Fine, he said. You don't have to fuck me at all. I'll get you drunk and you can do whatever you want.

After her second or third beer she got louder and happier and she said: I like you. 'Cause I'm drunk.

Every few blocks some spectacle would come out of the summer darkness, like the fantastically roofed houses shooting steep and narrow above the dark street. Purple-plumed clowns mimed by candlelight. They passed the fountain where Reepah had wanted to swim in the afternoon, and she didn't remember it. Everybody was sitting around it; its water fell with a glow; and people sat on the grass listening to musicians and smelling the sweet summer night. Reepah dipped her hand in and wanted to go get drunk. Fullbreasted girls in sundresses floated on the grass's emerald darkness. On the lighted cobblestones a pancake-made-up twelve-year-old was singing humorous French ballads in an exaggerated mincing voice while her father played the guitar; then suddenly the songs grew serious and he could tell that she had a magnificent voice. Reepah smiled faintly for the first moment. Then she sat scratching and staring at her empty beer.

The musicians (who were really astoundingly good) got everybody clapping, so she clapped; in those marble mirrored morgues of blue-lit soundproofed sex bars at first she smiled with naughty delight to see naked boys and girls but soon enough she sat picking her teeth morosely between beers (each of which lasted seconds), and her lower lip gaped slightly wider at the flash of genitals or the applause of the other drinkers but then her black eyes would gaze into some particularly monotonous version of zero.

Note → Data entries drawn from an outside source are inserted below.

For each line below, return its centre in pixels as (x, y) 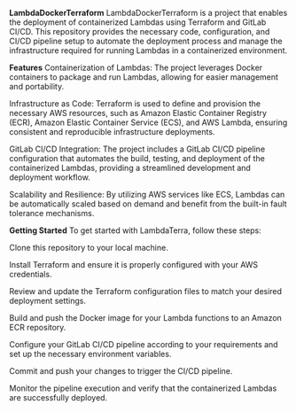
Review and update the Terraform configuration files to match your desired (145, 291)
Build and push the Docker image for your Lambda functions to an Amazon (145, 318)
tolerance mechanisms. (52, 213)
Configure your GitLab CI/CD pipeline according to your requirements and (144, 344)
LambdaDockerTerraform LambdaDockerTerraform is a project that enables (148, 13)
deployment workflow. (50, 177)
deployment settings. (48, 301)
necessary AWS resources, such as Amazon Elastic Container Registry (138, 113)

And then a beautiful dancer might move in beautiful ways and she would stare steadily, leaning forward, maybe trying to be beautiful in the way the dancer was (the dancers usually thought that Reepah was a boy), trying to learn what made this other soul the center of attention in a way she could never be. When she was happy, when he bought her another beer, she cried: Aw-riiiiiiiiiiiiiiiiiigh'!